Records drawn from a dataset
- Opening Delimiter -

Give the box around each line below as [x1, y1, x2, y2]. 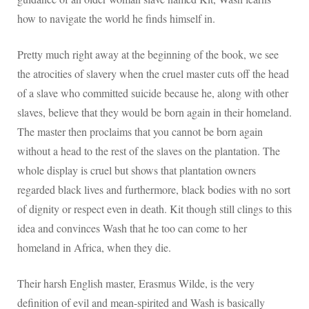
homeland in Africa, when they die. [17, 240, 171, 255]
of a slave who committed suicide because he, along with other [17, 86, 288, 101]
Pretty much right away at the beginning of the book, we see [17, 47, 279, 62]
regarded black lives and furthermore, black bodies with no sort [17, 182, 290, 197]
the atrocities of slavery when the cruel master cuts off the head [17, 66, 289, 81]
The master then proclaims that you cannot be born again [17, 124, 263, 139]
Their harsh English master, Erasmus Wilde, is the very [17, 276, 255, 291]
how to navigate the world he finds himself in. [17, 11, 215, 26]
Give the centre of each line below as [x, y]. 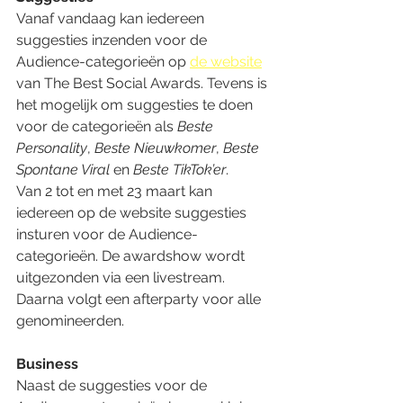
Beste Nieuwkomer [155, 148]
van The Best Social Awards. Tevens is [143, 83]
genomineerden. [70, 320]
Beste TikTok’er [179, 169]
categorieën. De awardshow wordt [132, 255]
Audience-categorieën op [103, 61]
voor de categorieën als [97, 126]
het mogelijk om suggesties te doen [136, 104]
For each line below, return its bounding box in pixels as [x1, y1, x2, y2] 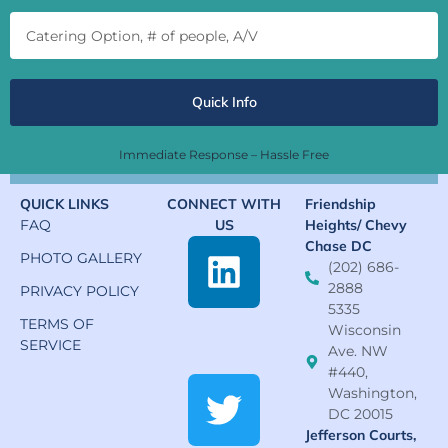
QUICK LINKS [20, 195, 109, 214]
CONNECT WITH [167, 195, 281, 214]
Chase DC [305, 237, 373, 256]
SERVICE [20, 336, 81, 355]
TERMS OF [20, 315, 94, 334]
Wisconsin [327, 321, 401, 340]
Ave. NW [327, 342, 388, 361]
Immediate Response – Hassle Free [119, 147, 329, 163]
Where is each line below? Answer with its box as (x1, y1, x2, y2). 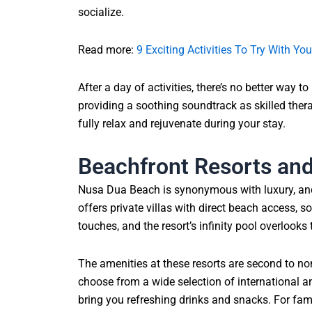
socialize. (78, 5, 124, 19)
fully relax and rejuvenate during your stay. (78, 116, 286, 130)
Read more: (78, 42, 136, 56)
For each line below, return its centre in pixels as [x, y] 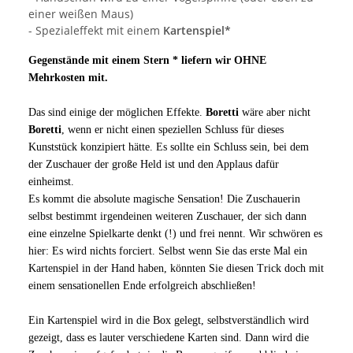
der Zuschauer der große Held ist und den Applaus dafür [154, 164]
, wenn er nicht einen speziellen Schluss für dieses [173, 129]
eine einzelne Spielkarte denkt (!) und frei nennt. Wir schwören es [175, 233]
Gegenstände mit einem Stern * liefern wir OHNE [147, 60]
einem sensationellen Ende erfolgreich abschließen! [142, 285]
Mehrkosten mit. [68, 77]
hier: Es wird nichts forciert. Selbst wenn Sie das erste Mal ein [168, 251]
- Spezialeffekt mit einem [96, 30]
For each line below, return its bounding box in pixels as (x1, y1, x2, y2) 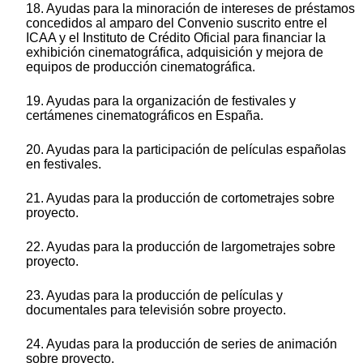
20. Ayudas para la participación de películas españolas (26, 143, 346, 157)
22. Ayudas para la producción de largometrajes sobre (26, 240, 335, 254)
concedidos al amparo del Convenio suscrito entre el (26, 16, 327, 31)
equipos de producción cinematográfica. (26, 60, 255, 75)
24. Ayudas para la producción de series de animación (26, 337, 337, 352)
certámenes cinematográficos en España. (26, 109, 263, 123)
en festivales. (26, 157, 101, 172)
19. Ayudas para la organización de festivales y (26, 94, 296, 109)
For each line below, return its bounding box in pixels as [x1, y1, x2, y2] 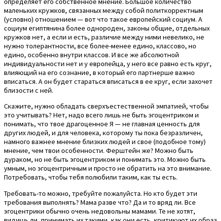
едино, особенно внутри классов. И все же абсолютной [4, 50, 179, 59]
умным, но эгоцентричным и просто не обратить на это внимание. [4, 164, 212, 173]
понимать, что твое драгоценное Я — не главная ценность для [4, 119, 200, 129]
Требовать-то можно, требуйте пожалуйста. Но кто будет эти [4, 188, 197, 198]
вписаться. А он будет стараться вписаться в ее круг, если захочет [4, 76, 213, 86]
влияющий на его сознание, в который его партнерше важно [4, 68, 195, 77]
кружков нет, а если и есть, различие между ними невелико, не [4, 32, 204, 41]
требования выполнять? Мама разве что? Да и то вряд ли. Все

- Closing Delimiter -

Print the entries above word for word, without pictures.

### ANSWER TO THE EXERCISE
Give the box around each line below as [x1, y1, x2, y2]. 
homeland in Africa, when they die. [17, 240, 171, 255]
of a slave who committed suicide because he, along with other [17, 86, 288, 101]
Pretty much right away at the beginning of the book, we see [17, 47, 279, 62]
regarded black lives and furthermore, black bodies with no sort [17, 182, 290, 197]
the atrocities of slavery when the cruel master cuts off the head [17, 66, 289, 81]
The master then proclaims that you cannot be born again [17, 124, 263, 139]
Their harsh English master, Erasmus Wilde, is the very [17, 276, 255, 291]
how to navigate the world he finds himself in. [17, 11, 215, 26]
Give the centre of each line below as [x, y]. 
Beste Nieuwkomer [155, 148]
van The Best Social Awards. Tevens is [143, 83]
genomineerden. [70, 320]
Beste TikTok’er [179, 169]
categorieën. De awardshow wordt [132, 255]
Audience-categorieën op [103, 61]
voor de categorieën als [97, 126]
het mogelijk om suggesties te doen [136, 104]
For each line below, return its bounding box in pixels as [x1, y1, x2, y2] 
QUICK LINKS [20, 195, 109, 214]
CONNECT WITH [167, 195, 281, 214]
Chase DC [305, 237, 373, 256]
SERVICE [20, 336, 81, 355]
TERMS OF [20, 315, 94, 334]
Wisconsin [327, 321, 401, 340]
Ave. NW [327, 342, 388, 361]
Immediate Response – Hassle Free [119, 147, 329, 163]
Where is each line below? Answer with its box as (x1, y1, x2, y2). 
socialize. (78, 5, 124, 19)
fully relax and rejuvenate during your stay. (78, 116, 286, 130)
Read more: (78, 42, 136, 56)
For each line below, return its centre in pixels as [x, y] 
der Zuschauer der große Held ist und den Applaus dafür [154, 164]
, wenn er nicht einen speziellen Schluss für dieses [173, 129]
eine einzelne Spielkarte denkt (!) und frei nennt. Wir schwören es [175, 233]
Gegenstände mit einem Stern * liefern wir OHNE [147, 60]
einem sensationellen Ende erfolgreich abschließen! [142, 285]
Mehrkosten mit. [68, 77]
hier: Es wird nichts forciert. Selbst wenn Sie das erste Mal ein [168, 251]
- Spezialeffekt mit einem [96, 30]
For each line below, return its bounding box in pixels as (x1, y1, x2, y2) 
20. Ayudas para la participación de películas españolas (26, 143, 346, 157)
22. Ayudas para la producción de largometrajes sobre (26, 240, 335, 254)
concedidos al amparo del Convenio suscrito entre el (26, 16, 327, 31)
equipos de producción cinematográfica. (26, 60, 255, 75)
24. Ayudas para la producción de series de animación (26, 337, 337, 352)
certámenes cinematográficos en España. (26, 109, 263, 123)
en festivales. (26, 157, 101, 172)
19. Ayudas para la organización de festivales y (26, 94, 296, 109)
For each line below, return its bounding box in pixels as [x1, y1, x2, y2] 
едино, особенно внутри классов. И все же абсолютной [4, 50, 179, 59]
умным, но эгоцентричным и просто не обратить на это внимание. [4, 164, 212, 173]
понимать, что твое драгоценное Я — не главная ценность для [4, 119, 200, 129]
Требовать-то можно, требуйте пожалуйста. Но кто будет эти [4, 188, 197, 198]
вписаться. А он будет стараться вписаться в ее круг, если захочет [4, 76, 213, 86]
влияющий на его сознание, в который его партнерше важно [4, 68, 195, 77]
кружков нет, а если и есть, различие между ними невелико, не [4, 32, 204, 41]
требования выполнять? Мама разве что? Да и то вряд ли. Все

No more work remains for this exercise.